**Problem details**. Would you retype exactly the lines from the one containing "1077 in Words" through the last line of the records below, and nothing else?

[Data extracted from a collection]

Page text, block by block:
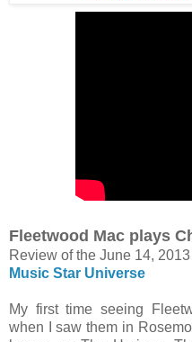
Fleetwood Mac plays
Review of the June 14,
Music Star Universe
My first time seeing
when I saw them in
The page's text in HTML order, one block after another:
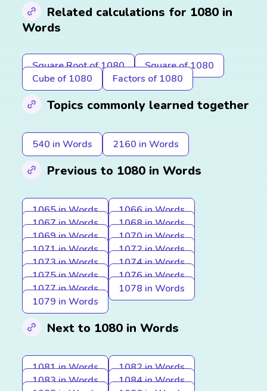
Related calculations for 1080 in
Words
Square Root of 1080
Square of 1080
Cube of 1080
Factors of 1080
Topics commonly learned together
540 in Words 2160 in Words
Previous to 1080 in Words
1065 in Words
1066 in Words
1067 in Words
1068 in Words
1069 in Words
1070 in Words
1071 in Words
1072 in Words
1073 in Words
1074 in Words
1075 in Words
1076 in Words
1077 in Words
1078 in Words
1079 in Words
Next to 1080 in Words
1081 in Words
1082 in Words
1083 in Words
1084 in Words

**Result of the exercise**.
1077 in Words
1078 in Words
1079 in Words
Next to 1080 in Words
1081 in Words
1082 in Words
1083 in Words
1084 in Words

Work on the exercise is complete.